▸ **Data**:
********************
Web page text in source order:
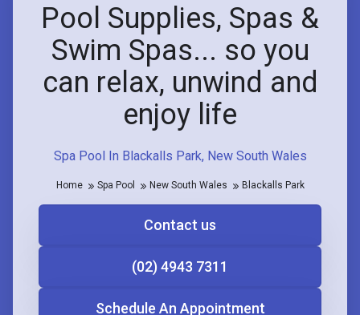
Spa Pool In Blackalls Park, New South Wales
Pool Supplies, Spas &
Swim Spas... so you
can relax, unwind and
enjoy life
Home Spa Pool New South Wales Blackalls Park
Contact us
(02) 4943 7311
Schedule An Appointment
********************
▸ **Work request**:
Print the material above verbatim except the pictures.

▸ **Solution to this exercise**:
Web page text in source order:
Spa Pool In Blackalls Park, New South Wales
Pool Supplies, Spas &
Swim Spas... so you
can relax, unwind and
enjoy life
Home Spa Pool New South Wales Blackalls Park
Contact us
(02) 4943 7311
Schedule An Appointment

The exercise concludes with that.